Daarnaast wees de Afdeling advisering er in haar adviezen op dat moet worden voorkomen dat door middel van profilering de privacy wordt geschonden en dat dit leidt tot stigmatisering en discriminatie. In het advies over het voorstel tot wijziging van de Wet basisregistratie personen in verband met de invoering van een centrale voorziening (W04.20.0359/I) achtte de Afdeling advisering het wenselijk dat de verwerkingsgrondslag werd beperkt tot alleen de genoemde specifieke categorieën gegevens, temeer gezien de ruimte voor profilering van bijzondere persoonsgegevens. Zij achtte het ook aangewezen dat in de toelichting bij het wetsvoorstel nader zou worden ingegaan hoe in de praktijk wordt voldaan aan de eis van betekenisvolle menselijke tussenkomst.

Basisbeginselen en parlementaire betrokkenheid

De Afdeling advisering heeft in 2021 regelmatig gewezen op belangrijke basisbeginselen zoals doelbinding en gegevensminimalisatie en de rechten van betrokkenen die in de Algemene verordening gegevensbescherming (AVG) zijn vastgelegd.
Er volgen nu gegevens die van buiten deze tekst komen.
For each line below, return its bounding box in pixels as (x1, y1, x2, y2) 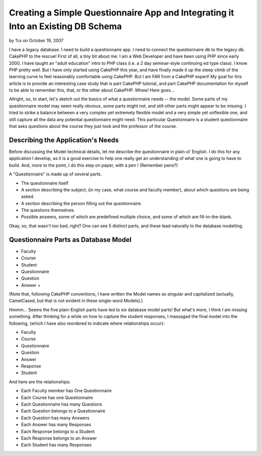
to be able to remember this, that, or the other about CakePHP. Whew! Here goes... (9, 87, 175, 93)
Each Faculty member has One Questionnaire (21, 388, 112, 393)
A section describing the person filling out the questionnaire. (21, 200, 142, 206)
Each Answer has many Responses (21, 422, 92, 427)
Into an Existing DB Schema (9, 21, 122, 31)
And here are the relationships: (9, 378, 71, 385)
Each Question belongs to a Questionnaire (21, 408, 105, 414)
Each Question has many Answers (21, 415, 90, 421)
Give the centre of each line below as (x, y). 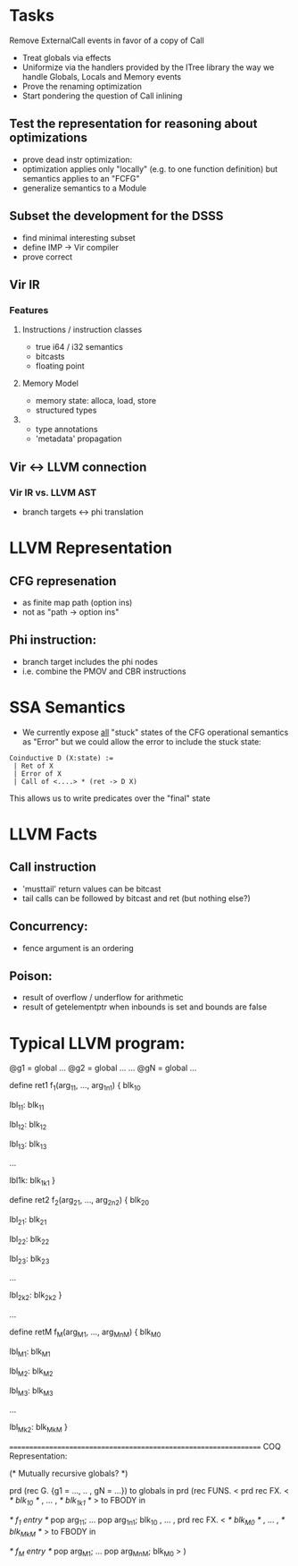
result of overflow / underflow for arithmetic (103, 998)
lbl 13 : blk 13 (28, 1145)
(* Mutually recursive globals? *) (69, 1474)
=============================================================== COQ (145, 1447)
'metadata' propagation (79, 438)
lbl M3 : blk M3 (31, 1391)
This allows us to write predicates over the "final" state (110, 798)
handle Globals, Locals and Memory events (102, 76)
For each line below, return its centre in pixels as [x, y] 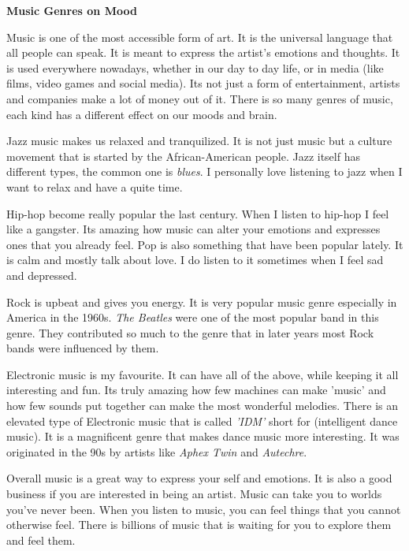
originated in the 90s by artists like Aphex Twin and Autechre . [157, 451]
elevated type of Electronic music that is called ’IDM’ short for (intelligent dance [202, 421]
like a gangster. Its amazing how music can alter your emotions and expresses [193, 229]
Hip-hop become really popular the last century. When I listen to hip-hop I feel [198, 213]
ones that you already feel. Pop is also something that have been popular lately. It [205, 244]
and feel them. [41, 540]
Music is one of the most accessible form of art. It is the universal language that [200, 37]
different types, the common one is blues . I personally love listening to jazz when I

Hierbij zijn, met het oog op de AVG maar ook met het oog op artikel 10 van de Grondwet beginselen van noodzakelijkheid, proportionaliteit en subsidiariteit eveneens van belang.

De Afdeling advisering wees er in diverse adviezen op dat dit meebrengt dat hoofdelementen van een regeling op wettelijk niveau worden verankerd. Dit stelt ook het parlement als medewetgever in staat een afweging te maken over de eisen van noodzaak, proportionaliteit en subsidiariteit (W04.21.0081/I) (W13.20.0370/III) (W13.21.0074/III).

Als rechten van betrokkenen onder de AVG worden ingeperkt, moet ook dit voldoen aan de beginselen van noodzaak en evenredigheid (W18.21.0033/IV). De Afdeling advisering wees erop dat bij elektronische gegevensuitwisseling in de zorg patiënten op een laagdrempelige en transparante wijze inzicht krijgen in hun rechten en de manier waarop gegevens worden uitgewisseld (W13.20.0398/III).